Михаил Викторович Кирмалов (1863–1920), сын племянника И. А. Гончарова В. М. Кирмалова:
Я нашел Ивана Александровича в маленькой темноватой гостиной (квартира прежняя была расширена), в кресле. Он казался очень постаревшим и ослабевшим. Оброс бородой, вместо правого глаза была впадина, прикрытая веками. Но во взгляде другого, здорового глаза, казалось, мерцал удвоенным светом глубокий ум и какая-то покойная просветленность.
Гавриил Никитич Потанин:
(1891) <…> Послышался шорох туфлей; обернулся и увидал мощи Гончарова.
Немка-барыня и немка-служанка вели его под руки; от изнеможения он упал в кресло. Передо мной был страшный Гончаров! Белый, бумазейный халат, подпоясанный белой тесемкой; лицо — мертвец, волосы вылезли, зрячий глаз выцвел, щеки ввалились, рот от изнеможения открыт; особенно страшна была багровая яма, из которой вытек больной глаз; из ямы этой, точно из черепа, смотрела на меня черная тьма.
Алексей Петрович Плетнев:
Это был тип наших старых бар, горячо любивших Россию и весь ее патриархальный уклад, по при этом признававших западную культуру и ее «святые чудеса», как говорил Герцен.
Гончаров же по внешности, по манерам носил отпечаток тех русских свойств, которые так ярко выступили в его произведениях.
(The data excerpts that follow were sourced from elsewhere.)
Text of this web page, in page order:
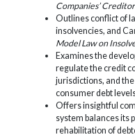
Companies’
Outlines conflict of
insolvencies, and
Model Law on
Examines the
regulate the credit
jurisdictions, and
consumer debt
Offers insightful
system balances its
rehabilitation of
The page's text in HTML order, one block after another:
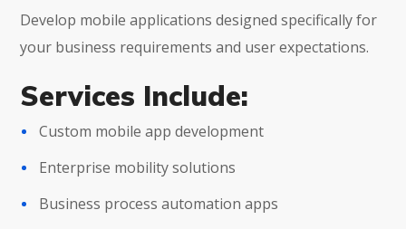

Тут смешались и доброта и упрямство, скромность и вместе с тем гордость и некоторое славянское эпикурейство.
Иван Александрович Гончаров. Из письма Е. А. Языковой. Петербург, 12 (24) августа 1852 года:
Я очень разнообразно провожу время: то убиваюсь хандрой и желчью, то на пять минут развеселюсь так, что святых вон понеси, вчера так вот был пьян, немного простудился и крапивная лихорадка усеяла мой лоб премиленькими пятнышками. А основанием глубокой тоске и внезапному веселью служат мои больные нервы, так что и надежды нет, чтоб я когда-нибудь окончательно придержался чего-нибудь одного, то есть чтоб или захандрил или развеселился однажды навсегда. И ведь это с детства так: я помню, мне было лет восемь, а я уж тосковал часто или веселился без причины. Нечего делать, знать таким уродился, таким и останусь.
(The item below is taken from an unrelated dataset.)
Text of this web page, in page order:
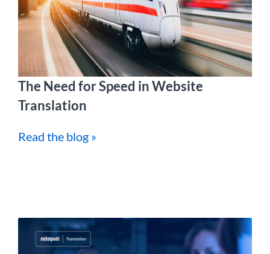
The Need for Speed in Website
Translation
Read the blog »

Иван Александрович Гончаров. Из письма Е. А. и М. А. Языковым. Петербург, 23 августа (4 сентября) 1852 года:
Внезапные перемены составляют мой характер, я никогда не бываю одинаков двух недель сряду, а если наружно и кажусь постоянен и верен своим привычкам и склонностям, так это от неподвижности форм, в которых заключена моя жизнь.
Анатолий Федорович Кони (1844–1927), видный юрист, прогрессивный общественный деятель, литератор, член Государственного совета, почетный академик (с 1900 года):
Те, кто встречал лишь изредка Гончарова или предполагал найти в нем живое воплощение одного из его наиболее ярких образов, охотно отождествляли его с Обломовым, — тем более что его грузная фигура, медлительная походка и спокойный, слегка апатичный взор красивых серо-голубых глаз давали к этому некоторый повод. Но в действительности это было не так.
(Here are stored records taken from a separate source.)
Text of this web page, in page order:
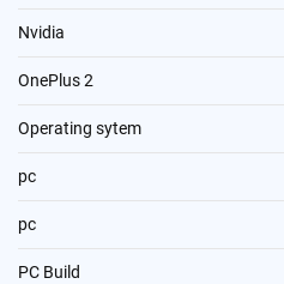
Nvidia
OnePlus 2
Operating sytem
pc
pc
PC Build
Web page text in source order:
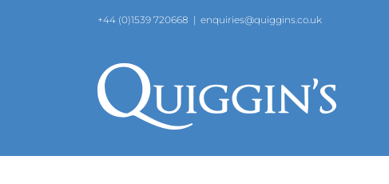
+44 (0)1539 720668 | enquiries@quiggins.co.uk
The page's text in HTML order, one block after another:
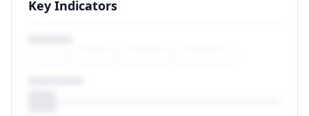
View Plans
Key Indicators
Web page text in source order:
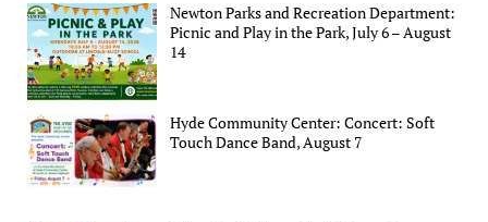
Newton Parks and Recreation Department:
Picnic and Play in the Park, July 6 – August
14
Hyde Community Center: Concert: Soft
Touch Dance Band, August 7
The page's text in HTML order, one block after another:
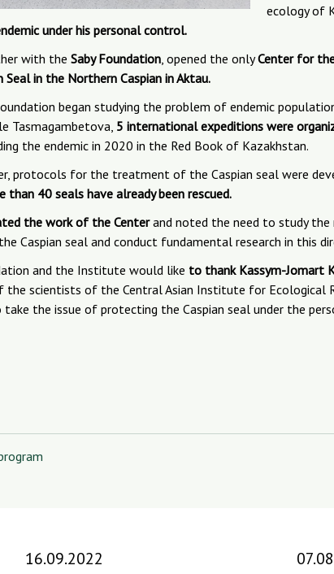
ecology of
under his personal control.
with the Saby Foundation, opened the onlyCenter for
in the Northern Caspian in Aktau.
began studying the problem of endemic
Tasmagambetova, 5 international expeditions were
the endemic in 2020 in the Red Book of Kazakhstan.
protocols for the treatment of the Caspian seal were
than 40 seals have already been rescued.
the work of the Centerand noted the need to study the
Caspian seal and conduct fundamental research in this
and the Institute would like to thank Kassym-Jomart
scientists of the Central Asian Institute for Ecological
the issue of protecting the Caspian seal under the
16.09.2022

Петр Дмитриевич Боборыкин:
Ленивой никак нельзя было назвать его натуру. Осторожной, склонной к медлительности и постоянному передумыванию известной темы — да; но ни в каком случае не пассивной, как у его героя (Обломова. — Сост.). Голова постоянно работала, и две трети жизни прошли у Гончарова на службе, то есть в привычках так или иначе занятого человека. Да и в смысле чисто физическом, мышечном, он до глубокой старости сохранил очень бодрые привычки, был испытанный ходок и уже за семьдесят лет, с постоянным катаром и одышкой, если только был на ногах, ходил пешком обедать с одного конца Петербурга на другой — с Моховой на Мойку. И психически он склонен был к душевному возбуждению, что беспрестанно сказывалось в его разговоре.
Иван Александрович Гончаров. Из письма И. С. Тургеневу. Петербург, 28 марта (9 апреля) 1859 года:
Только знаю, что если меня что-нибудь приятно или неприятно взволнует, поразит etc., я глубоко проникаюсь мыслью или чувством, враждой или (не ненавистью только, я не могу ненавидеть, тут у меня и упорства нет) намерением и — будто против воли несу свою ношу, упорно и непреклонно иду до цели, хотя бы пришлось и потерпеть.